---- Input

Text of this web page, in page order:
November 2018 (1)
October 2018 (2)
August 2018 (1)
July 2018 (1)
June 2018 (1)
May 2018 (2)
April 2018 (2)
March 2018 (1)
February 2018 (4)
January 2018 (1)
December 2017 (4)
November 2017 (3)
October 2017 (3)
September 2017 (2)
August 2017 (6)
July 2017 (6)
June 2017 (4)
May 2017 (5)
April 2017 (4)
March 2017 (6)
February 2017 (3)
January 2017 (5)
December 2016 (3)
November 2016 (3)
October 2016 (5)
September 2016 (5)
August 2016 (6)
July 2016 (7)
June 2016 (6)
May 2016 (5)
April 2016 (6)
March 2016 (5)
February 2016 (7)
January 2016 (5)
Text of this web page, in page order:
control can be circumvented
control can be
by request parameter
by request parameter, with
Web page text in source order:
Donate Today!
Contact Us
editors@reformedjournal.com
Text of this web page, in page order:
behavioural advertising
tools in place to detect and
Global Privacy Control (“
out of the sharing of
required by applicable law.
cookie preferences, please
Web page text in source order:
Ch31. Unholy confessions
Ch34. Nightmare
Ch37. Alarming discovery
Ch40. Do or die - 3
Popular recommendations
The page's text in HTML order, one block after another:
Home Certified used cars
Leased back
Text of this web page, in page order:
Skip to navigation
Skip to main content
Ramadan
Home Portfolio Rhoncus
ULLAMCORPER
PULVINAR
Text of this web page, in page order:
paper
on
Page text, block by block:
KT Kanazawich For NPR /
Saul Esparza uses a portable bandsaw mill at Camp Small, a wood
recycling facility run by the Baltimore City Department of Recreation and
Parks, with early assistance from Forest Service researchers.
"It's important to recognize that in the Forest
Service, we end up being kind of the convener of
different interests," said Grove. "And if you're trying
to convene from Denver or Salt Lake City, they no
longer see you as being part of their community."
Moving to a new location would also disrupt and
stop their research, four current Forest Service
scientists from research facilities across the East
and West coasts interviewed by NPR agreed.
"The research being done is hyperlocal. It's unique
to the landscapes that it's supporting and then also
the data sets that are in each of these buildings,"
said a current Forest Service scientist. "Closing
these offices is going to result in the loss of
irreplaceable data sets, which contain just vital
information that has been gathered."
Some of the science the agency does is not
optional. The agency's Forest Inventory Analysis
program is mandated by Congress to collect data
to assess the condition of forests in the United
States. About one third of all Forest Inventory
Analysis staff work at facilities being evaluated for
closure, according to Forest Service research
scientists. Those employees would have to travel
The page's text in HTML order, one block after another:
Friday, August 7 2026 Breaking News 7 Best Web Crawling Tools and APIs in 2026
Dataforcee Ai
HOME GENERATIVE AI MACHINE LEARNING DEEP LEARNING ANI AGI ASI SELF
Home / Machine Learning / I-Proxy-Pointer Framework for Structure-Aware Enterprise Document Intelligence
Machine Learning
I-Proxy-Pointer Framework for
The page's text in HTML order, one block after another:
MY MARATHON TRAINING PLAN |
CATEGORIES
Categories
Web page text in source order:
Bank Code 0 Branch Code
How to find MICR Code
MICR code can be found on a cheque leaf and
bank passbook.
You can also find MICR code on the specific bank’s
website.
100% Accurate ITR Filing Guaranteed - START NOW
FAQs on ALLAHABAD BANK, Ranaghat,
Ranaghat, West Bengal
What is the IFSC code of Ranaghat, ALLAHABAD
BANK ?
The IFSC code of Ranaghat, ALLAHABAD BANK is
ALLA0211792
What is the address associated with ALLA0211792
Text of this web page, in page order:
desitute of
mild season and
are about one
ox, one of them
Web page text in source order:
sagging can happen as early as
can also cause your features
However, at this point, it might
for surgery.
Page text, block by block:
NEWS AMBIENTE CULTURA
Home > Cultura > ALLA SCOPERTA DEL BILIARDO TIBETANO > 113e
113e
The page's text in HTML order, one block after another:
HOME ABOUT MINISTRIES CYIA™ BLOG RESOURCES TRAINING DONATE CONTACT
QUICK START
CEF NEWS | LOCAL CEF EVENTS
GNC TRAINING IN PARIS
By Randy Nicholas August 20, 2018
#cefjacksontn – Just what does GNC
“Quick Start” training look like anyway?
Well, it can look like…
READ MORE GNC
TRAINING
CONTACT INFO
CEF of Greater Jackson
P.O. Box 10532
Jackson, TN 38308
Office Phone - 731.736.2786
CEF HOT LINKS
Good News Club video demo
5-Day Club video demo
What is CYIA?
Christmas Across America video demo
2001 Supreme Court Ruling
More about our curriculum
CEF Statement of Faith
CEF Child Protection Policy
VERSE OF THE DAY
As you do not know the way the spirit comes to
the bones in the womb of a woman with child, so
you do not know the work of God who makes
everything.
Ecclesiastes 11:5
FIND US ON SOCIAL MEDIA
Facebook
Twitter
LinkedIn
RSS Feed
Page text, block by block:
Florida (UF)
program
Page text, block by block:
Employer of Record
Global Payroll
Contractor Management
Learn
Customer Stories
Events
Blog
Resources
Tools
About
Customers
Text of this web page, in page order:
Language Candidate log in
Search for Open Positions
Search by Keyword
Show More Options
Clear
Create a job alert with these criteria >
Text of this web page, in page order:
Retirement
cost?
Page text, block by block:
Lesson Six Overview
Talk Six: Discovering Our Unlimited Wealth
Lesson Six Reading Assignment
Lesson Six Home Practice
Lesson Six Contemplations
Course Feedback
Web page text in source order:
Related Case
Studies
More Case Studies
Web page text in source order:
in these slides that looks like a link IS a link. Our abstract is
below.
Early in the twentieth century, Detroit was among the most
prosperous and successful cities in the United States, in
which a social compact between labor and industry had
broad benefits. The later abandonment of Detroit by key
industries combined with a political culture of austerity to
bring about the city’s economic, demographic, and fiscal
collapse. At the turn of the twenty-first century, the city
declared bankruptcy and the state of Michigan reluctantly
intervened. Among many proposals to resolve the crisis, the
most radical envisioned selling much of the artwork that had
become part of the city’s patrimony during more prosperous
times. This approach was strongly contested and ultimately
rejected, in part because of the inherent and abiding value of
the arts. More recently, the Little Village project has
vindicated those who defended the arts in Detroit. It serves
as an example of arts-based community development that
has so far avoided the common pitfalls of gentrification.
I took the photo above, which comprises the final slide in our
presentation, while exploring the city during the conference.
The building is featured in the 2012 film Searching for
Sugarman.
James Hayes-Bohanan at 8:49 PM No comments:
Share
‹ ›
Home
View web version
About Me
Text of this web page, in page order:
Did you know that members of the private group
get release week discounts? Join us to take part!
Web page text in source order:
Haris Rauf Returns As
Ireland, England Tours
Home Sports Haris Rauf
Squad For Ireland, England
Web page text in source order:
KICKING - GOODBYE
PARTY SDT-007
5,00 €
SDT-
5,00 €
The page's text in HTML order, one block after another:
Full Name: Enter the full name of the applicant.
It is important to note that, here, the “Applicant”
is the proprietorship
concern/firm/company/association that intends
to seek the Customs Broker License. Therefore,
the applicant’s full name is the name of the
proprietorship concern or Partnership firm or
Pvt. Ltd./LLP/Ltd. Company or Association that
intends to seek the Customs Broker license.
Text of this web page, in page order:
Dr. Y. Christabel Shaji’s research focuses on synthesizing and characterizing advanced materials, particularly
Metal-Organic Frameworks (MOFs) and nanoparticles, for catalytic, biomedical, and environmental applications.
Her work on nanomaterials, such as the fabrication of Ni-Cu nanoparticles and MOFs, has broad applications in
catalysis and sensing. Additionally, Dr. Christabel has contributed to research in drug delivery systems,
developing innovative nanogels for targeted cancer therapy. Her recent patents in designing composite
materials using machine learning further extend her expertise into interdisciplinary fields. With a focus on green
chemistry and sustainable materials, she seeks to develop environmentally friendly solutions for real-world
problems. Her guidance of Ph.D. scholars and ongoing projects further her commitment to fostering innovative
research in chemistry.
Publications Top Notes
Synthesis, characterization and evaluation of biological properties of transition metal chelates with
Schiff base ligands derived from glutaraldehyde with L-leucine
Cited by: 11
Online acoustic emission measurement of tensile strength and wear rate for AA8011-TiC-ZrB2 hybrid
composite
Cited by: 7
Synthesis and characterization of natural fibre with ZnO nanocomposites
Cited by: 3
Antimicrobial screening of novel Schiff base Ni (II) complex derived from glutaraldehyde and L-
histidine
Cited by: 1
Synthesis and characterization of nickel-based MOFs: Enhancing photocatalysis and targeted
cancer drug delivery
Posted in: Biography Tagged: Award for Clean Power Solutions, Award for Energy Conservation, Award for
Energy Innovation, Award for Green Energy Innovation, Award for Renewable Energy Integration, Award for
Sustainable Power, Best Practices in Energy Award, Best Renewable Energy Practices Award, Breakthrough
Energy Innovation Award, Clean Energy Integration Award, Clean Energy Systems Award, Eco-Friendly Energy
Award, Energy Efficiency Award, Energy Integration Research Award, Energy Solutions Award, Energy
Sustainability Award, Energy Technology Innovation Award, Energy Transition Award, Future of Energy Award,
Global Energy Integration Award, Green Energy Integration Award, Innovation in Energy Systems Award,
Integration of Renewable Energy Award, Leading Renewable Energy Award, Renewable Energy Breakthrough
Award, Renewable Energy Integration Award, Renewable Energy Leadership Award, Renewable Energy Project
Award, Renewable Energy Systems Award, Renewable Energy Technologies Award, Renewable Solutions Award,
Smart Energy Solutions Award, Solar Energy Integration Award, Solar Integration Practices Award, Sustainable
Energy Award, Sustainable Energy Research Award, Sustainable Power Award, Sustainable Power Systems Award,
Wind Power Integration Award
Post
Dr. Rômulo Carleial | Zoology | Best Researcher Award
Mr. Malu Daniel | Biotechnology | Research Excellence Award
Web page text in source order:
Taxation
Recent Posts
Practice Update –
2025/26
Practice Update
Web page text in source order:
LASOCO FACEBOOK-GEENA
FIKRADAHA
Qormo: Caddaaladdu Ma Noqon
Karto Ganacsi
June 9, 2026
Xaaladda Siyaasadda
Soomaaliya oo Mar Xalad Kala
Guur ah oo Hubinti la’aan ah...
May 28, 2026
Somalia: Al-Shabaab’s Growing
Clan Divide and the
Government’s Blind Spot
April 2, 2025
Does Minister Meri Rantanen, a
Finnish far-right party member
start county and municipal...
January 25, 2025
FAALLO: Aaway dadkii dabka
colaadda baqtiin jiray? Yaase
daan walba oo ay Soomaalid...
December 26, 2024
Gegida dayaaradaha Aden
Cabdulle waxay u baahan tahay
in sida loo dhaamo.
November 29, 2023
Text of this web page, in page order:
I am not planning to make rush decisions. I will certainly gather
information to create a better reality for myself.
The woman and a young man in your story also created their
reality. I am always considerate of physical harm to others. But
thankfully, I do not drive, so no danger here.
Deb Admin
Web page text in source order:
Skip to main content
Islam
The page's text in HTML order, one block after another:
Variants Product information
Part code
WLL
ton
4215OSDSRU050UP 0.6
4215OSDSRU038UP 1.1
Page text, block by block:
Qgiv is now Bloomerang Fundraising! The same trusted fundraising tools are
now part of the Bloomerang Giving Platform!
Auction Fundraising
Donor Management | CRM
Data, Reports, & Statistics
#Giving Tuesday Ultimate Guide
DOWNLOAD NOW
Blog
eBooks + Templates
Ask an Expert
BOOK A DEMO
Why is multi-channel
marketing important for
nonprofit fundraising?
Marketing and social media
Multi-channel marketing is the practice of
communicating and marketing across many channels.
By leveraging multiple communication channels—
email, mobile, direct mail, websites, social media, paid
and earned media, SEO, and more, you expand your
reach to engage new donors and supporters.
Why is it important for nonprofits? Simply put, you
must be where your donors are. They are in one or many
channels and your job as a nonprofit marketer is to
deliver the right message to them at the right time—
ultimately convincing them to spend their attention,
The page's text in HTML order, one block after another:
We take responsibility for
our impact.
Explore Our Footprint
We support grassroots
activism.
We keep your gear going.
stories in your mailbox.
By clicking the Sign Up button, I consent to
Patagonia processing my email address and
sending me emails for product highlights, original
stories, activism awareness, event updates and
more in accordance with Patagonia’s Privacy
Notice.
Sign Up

--------

=== Description of the task ===
Return only the part of the records above that opens with the line containing "out of the sharing of" and closes with the line containing "the data sets", ends included.

=== Response to the task ===
out of the sharing of
required by applicable law.
cookie preferences, please
Web page text in source order:
Ch31. Unholy confessions
Ch34. Nightmare
Ch37. Alarming discovery
Ch40. Do or die - 3
Popular recommendations
The page's text in HTML order, one block after another:
Home Certified used cars
Leased back
Text of this web page, in page order:
Skip to navigation
Skip to main content
Ramadan
Home Portfolio Rhoncus
ULLAMCORPER
PULVINAR
Text of this web page, in page order:
paper
on
Page text, block by block:
KT Kanazawich For NPR /
Saul Esparza uses a portable bandsaw mill at Camp Small, a wood
recycling facility run by the Baltimore City Department of Recreation and
Parks, with early assistance from Forest Service researchers.
"It's important to recognize that in the Forest
Service, we end up being kind of the convener of
different interests," said Grove. "And if you're trying
to convene from Denver or Salt Lake City, they no
longer see you as being part of their community."
Moving to a new location would also disrupt and
stop their research, four current Forest Service
scientists from research facilities across the East
and West coasts interviewed by NPR agreed.
"The research being done is hyperlocal. It's unique
to the landscapes that it's supporting and then also
the data sets that are in each of these buildings,"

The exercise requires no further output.